A dog clutch (also known as a positive clutch or dog gears) is a type of clutch that couples two rotating shafts or other rotating components by engagement of interlocking teeth or dogs rather than by friction. The two parts of the clutch are designed such that one will push the other, causing both to rotate at the same speed and will never slip. In engineering, a "dog" is a tool or device used to lock two components in relation to each other.

Dog clutches are used where slip is undesirable and/or the clutch is not used to control torque. Without slippage, dog clutches are not affected by wear in the same way that friction clutches are, but result in shock when shafts of different speeds are engaged. For this reason they are best used when sudden starting action is acceptable and the inertia of the system is small.

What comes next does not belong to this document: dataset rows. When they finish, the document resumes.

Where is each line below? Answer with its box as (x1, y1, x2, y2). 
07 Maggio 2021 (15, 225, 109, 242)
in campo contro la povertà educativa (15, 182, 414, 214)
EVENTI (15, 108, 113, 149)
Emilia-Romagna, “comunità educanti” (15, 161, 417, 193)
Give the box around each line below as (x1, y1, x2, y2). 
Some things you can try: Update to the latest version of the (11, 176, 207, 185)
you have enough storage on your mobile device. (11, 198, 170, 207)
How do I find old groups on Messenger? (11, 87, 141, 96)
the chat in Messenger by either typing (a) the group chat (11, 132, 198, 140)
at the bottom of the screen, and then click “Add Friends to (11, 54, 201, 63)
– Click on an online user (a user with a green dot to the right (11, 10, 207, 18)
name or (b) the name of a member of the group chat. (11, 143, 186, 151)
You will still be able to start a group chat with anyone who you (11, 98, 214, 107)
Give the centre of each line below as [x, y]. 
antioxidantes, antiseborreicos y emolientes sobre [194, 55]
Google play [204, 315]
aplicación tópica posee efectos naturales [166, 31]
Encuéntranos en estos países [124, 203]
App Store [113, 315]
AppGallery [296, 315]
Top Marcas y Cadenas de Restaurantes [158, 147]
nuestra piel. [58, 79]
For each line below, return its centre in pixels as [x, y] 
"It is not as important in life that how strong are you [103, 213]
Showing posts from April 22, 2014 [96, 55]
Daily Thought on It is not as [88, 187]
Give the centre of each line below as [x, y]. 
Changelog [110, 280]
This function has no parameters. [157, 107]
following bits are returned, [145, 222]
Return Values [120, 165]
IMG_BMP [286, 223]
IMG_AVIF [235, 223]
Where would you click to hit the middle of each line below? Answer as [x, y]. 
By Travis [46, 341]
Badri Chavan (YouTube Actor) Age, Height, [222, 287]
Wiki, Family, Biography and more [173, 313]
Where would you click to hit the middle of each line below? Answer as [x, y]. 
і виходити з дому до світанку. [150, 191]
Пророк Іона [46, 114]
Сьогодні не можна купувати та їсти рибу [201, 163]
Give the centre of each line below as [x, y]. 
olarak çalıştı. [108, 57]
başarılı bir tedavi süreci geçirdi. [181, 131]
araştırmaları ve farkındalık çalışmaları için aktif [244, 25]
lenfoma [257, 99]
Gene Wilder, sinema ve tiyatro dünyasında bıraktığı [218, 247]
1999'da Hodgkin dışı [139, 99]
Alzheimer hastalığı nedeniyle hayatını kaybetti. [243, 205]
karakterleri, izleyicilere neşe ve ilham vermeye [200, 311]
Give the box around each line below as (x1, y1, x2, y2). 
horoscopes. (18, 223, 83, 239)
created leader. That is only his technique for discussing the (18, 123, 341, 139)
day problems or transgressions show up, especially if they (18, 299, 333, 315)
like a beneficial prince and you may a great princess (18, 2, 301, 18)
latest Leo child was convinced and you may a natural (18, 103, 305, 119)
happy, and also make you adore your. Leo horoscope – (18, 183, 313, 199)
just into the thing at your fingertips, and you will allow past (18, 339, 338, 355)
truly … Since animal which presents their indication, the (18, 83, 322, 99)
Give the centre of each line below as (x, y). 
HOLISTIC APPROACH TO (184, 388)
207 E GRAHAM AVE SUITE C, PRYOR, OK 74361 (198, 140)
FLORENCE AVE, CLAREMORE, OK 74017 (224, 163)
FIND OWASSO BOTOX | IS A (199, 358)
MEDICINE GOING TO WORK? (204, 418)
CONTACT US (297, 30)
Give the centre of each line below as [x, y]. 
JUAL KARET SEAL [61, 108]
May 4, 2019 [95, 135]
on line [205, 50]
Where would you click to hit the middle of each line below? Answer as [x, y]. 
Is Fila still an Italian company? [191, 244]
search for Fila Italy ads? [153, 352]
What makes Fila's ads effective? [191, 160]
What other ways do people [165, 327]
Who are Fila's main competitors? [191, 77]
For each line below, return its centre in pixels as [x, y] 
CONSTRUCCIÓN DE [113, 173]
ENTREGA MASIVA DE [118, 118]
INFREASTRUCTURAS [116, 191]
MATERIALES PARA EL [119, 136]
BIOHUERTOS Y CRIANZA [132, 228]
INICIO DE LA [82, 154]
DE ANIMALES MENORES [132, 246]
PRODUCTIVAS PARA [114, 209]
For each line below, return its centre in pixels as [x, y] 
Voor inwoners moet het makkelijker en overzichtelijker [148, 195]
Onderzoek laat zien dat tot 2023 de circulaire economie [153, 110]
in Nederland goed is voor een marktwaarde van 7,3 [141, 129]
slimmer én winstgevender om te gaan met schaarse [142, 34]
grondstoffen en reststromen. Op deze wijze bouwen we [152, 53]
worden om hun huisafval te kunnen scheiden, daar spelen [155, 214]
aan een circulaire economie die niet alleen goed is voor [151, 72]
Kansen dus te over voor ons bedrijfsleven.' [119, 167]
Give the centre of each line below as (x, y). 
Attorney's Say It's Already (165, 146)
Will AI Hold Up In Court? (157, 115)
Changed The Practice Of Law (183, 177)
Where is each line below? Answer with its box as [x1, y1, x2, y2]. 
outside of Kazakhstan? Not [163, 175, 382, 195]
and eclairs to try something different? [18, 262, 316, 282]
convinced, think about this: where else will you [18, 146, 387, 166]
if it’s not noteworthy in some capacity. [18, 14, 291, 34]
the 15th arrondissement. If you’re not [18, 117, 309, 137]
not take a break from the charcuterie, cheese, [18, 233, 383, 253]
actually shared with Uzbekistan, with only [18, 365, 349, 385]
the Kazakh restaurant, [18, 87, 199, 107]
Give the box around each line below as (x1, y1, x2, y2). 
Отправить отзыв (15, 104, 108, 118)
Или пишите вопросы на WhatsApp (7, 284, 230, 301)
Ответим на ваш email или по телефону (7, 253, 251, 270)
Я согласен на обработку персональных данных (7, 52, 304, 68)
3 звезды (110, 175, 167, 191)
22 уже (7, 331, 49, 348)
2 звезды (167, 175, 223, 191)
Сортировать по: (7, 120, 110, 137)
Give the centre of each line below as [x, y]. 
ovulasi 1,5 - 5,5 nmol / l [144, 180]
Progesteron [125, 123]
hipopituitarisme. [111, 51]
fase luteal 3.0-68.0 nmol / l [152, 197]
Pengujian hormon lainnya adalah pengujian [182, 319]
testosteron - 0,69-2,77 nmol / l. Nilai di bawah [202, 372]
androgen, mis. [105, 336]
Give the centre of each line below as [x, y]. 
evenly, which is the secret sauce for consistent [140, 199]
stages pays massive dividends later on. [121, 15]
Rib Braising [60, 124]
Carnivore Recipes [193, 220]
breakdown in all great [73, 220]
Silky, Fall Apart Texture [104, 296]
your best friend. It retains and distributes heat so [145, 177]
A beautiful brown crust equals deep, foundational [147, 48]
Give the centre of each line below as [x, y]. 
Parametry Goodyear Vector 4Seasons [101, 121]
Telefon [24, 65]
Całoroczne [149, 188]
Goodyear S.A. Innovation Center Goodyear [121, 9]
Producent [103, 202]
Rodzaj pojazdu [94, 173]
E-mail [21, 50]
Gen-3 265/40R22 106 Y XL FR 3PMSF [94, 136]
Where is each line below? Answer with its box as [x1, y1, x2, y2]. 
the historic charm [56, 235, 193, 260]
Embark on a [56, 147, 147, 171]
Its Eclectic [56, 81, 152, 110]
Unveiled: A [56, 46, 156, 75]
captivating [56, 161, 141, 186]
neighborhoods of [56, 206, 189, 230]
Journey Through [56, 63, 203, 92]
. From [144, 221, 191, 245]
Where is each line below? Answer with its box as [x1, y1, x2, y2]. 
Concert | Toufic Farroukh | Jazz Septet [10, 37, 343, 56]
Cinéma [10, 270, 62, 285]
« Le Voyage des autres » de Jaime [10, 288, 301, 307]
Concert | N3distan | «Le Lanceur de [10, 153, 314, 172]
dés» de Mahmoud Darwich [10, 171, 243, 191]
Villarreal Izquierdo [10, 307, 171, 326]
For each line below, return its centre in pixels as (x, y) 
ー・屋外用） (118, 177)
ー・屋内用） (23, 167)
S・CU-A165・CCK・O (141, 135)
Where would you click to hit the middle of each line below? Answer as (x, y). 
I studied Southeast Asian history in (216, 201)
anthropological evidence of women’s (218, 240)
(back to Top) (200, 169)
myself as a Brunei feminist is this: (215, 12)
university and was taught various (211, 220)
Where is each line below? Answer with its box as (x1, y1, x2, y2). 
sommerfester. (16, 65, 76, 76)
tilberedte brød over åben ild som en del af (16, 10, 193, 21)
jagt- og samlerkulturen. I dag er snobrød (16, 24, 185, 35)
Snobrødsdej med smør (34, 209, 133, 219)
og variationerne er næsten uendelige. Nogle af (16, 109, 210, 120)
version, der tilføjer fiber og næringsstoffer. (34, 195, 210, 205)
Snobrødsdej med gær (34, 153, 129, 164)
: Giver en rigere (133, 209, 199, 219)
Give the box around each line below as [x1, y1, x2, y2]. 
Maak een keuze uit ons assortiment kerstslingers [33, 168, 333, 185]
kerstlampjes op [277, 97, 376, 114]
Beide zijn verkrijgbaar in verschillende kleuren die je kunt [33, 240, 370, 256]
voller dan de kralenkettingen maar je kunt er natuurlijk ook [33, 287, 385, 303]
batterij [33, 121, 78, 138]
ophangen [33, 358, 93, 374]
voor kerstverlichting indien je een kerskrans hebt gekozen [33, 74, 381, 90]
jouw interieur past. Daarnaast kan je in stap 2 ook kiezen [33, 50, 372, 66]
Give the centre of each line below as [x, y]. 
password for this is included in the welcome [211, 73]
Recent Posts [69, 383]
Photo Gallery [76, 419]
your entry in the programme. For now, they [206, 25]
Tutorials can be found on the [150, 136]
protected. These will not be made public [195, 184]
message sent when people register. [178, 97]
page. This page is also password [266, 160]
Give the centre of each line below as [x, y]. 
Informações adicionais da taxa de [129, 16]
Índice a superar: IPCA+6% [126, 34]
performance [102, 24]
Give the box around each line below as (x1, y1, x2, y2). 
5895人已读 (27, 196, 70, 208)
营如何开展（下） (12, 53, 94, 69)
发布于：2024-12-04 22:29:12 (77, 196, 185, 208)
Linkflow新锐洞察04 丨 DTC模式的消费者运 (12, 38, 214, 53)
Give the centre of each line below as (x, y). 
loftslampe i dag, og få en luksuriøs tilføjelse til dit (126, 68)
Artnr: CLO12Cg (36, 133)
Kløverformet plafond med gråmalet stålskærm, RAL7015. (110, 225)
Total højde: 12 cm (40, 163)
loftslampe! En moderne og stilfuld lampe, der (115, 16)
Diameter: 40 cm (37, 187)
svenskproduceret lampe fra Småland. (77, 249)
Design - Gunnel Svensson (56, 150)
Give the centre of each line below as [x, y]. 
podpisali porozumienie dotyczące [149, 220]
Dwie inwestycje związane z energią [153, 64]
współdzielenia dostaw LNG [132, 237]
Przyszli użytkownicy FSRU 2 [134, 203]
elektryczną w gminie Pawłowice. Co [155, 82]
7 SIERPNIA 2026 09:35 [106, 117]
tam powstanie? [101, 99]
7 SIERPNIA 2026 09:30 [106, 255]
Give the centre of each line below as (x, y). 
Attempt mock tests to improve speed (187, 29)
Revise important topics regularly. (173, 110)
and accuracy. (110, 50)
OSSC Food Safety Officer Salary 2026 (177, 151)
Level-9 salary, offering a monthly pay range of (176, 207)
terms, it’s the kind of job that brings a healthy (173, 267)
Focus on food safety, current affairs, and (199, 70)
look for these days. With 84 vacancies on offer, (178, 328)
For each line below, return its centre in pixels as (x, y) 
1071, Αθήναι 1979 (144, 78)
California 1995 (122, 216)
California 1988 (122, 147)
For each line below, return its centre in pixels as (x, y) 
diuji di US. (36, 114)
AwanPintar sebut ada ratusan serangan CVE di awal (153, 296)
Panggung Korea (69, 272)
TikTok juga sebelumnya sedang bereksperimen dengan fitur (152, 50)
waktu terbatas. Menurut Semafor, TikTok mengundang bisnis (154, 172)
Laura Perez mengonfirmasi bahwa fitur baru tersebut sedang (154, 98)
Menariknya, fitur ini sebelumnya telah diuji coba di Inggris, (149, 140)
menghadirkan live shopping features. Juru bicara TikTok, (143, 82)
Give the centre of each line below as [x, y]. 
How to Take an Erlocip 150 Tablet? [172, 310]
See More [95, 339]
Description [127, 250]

Dog clutches are used inside constant-mesh manual transmissions to lock different gears to the rotating input and output shafts. A synchromesh arrangement ensures smooth engagement by matching the shaft speeds before the dog clutch is allowed to engage. Racecar, motorcycle, and large truck transmissions, having less need for smooth engagement than passenger cars and higher performance demands, commonly employ dog clutches alone (without the use of synchronizers) to engage gears due to their high strength and durability and low complexity and weight. These unsynchronized gearboxes, also referred to as a dog boxes, allow clutchless shifting.

Another example of a dog clutch is in the Sturmey-Archer bicycle hub gear, where a sliding cross-shaped clutch locks the driver assembly to different parts of the planetary geartrain.